Segment Open
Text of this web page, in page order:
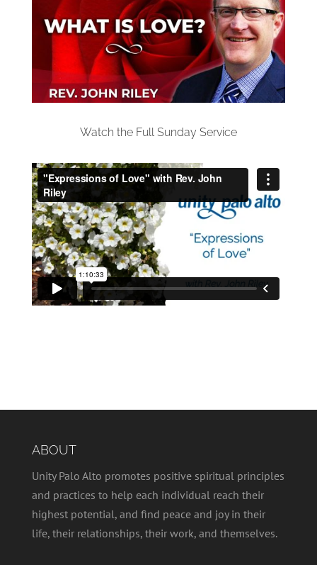
Watch the Full Sunday Service
ABOUT
Unity Palo Alto promotes positive spiritual principles
and practices to help each individual reach their
highest potential, and find peace and joy in their
life, their relationships, their work, and themselves.
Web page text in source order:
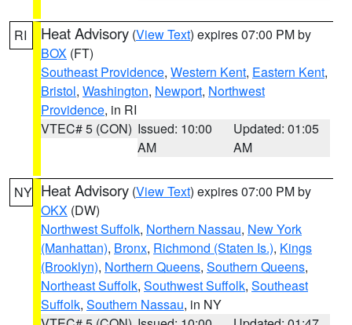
Segment Closed
Task details: Each record needs to be reproduced exactly, and no image should be carried over.

Task answer:
Text of this web page, in page order:
Watch the Full Sunday Service
ABOUT
Unity Palo Alto promotes positive spiritual principles
and practices to help each individual reach their
highest potential, and find peace and joy in their
life, their relationships, their work, and themselves.
Web page text in source order:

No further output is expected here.